There is a more optimistic industry view that believes increased project costs will just be passed along to consumers via higher electricity prices. The American people will in essence have to pick up the tab where the federal tax code left it. Optimists also cite the increased use of power purchase agreements, or PPAs, between renewables developers and entities who need a lot of electricity, like big tech companies. By signing these PPAs, buyers are subsidizing the construction of projects but also insulating themselves from the risk of rising electricity prices.
The most bullish perspective I heard was from Nick Cohen, the CEO of Doral Renewables, who told me deals like these combined with rising premiums for quick energy on the grid may obviate lost credits in a “zero-incentive environment.”
“It’s not the end of the world,” Cohen told me. “If you’re in construction or you’re going to be in construction very soon, you’re fine.”
But Collier called Cohen’s prediction an “experiment” in customers’ willingness to pay for new energy: “If we’re talking about 40%, 50%, 60% of a project’s capital stack now being at risk because of tax credits, those are pretty large price increases.”
I spoke to multiple companies that have been inking massive deals as this legislation has progressed — although many were not nearly as sanguine about the industry’s future prospects as Doral. Like rPlus Energies, which disclosed last week that it closed a commitment for more than $500 million in tax equity investments for a solar and storage project in Utah. rPlus CEO Luigi Resta told me that the legislation “certainly has posed concern from our investors and from the organization” but the project was so far along that the tax equity investment market wasn’t phased by the bill.
“Many people in my company, myself included, have been doing this for more than 20 years. We’ve seen the starts and stops related to ITC and PTC in solar and wind, in multiple cycles, and this feels like another cycle,” Resta told me. “When the IRA passed, everybody was exuberant. And now the runway looks like it may have a cliff. But for us, our mantra since the beginning of the year has been ‘proceed with caution, preserve and protect.’”
However, crucially, it is important to focus on how that caution looks: Resta told me the company has completely paused new contracting while the company is completing the projects it is currently developing.
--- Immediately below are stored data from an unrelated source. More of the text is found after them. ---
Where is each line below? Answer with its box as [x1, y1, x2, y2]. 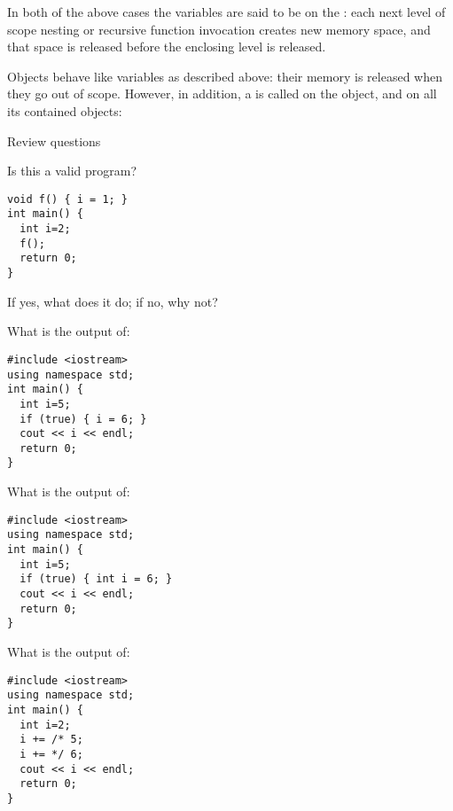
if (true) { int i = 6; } [20, 573, 173, 586]
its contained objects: [7, 101, 122, 120]
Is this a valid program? [7, 161, 137, 180]
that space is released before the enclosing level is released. [7, 37, 326, 56]
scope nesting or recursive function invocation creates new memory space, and [7, 19, 431, 38]
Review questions [7, 131, 101, 150]
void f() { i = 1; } [7, 192, 129, 206]
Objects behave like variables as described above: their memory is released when [7, 66, 442, 85]
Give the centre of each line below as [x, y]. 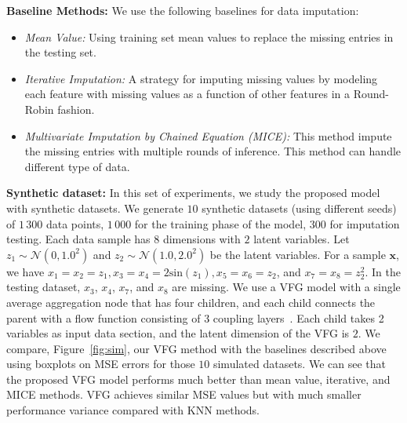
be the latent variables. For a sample [298, 254]
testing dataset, [44, 287]
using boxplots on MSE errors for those [101, 364]
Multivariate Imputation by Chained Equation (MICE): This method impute [208, 135]
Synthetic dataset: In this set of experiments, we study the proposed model [193, 193]
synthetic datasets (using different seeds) [299, 208]
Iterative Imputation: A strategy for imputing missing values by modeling [201, 78]
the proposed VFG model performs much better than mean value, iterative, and [198, 379]
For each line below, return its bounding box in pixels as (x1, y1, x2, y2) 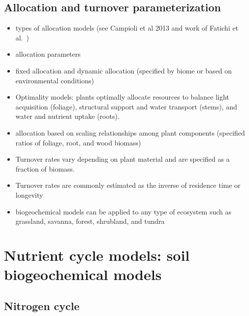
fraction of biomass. (15, 163, 75, 174)
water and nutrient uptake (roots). (15, 111, 120, 121)
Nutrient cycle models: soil (4, 245, 190, 265)
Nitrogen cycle (4, 298, 80, 313)
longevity (15, 189, 43, 200)
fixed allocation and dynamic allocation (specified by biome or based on (15, 65, 232, 75)
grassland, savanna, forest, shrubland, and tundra (15, 216, 165, 226)
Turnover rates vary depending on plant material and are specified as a (15, 154, 230, 164)
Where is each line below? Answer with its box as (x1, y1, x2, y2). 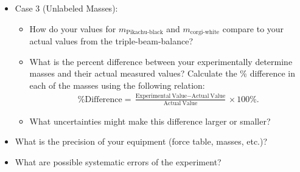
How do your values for (29, 22, 116, 35)
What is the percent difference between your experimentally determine (29, 55, 293, 67)
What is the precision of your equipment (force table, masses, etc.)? (15, 135, 268, 148)
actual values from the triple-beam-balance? (29, 35, 194, 47)
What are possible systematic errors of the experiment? (15, 155, 222, 168)
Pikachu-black (126, 29, 163, 36)
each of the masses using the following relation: (29, 78, 205, 91)
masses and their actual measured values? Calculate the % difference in (29, 67, 295, 80)
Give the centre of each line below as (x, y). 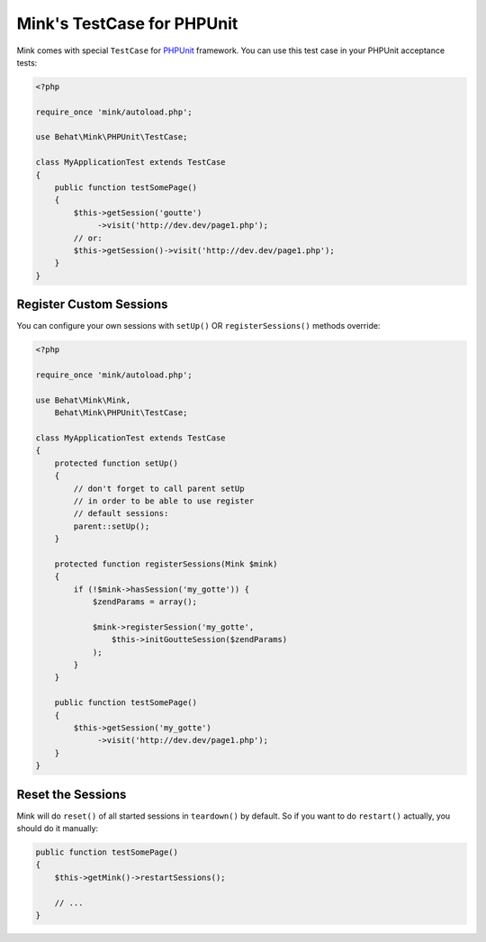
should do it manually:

One government affairs representative for a large and prominent U.S. renewables developer, who spoke on the condition of anonymity to preserve relationships, told me that “whatever rollback occurs will just result in higher electricity prices over time.” In the near term, the only language that would truly gut projects in progress today would be “foreign entity of concern” restrictions that would broadly impact any component even remotely connected to Chinese industries. Similar language all but kneecapped the entire IRA electric vehicle consumer credit.
“It included definitions of what it means to be a foreign company that were really vague,” the government affairs representative said. “Anyone who does any business with China essentially can’t benefit from the credit. That was a really challenging outcome from the House that hopefully the Senate is going to fix.” If this definition became law, this source said, it would be the final straw that “freezes investment” in renewable energy projects.
Ultimately, after speaking to CEO after CEO this week, I’ve been left with an impression that business activity in renewables hasn’t really subsided after the House bill passed, and that it’ll be the Senate bill that undoubtedly defines the future of renewable energy for years to come.
Whether that chamber remains the “cooling saucer” it once was will be the decider.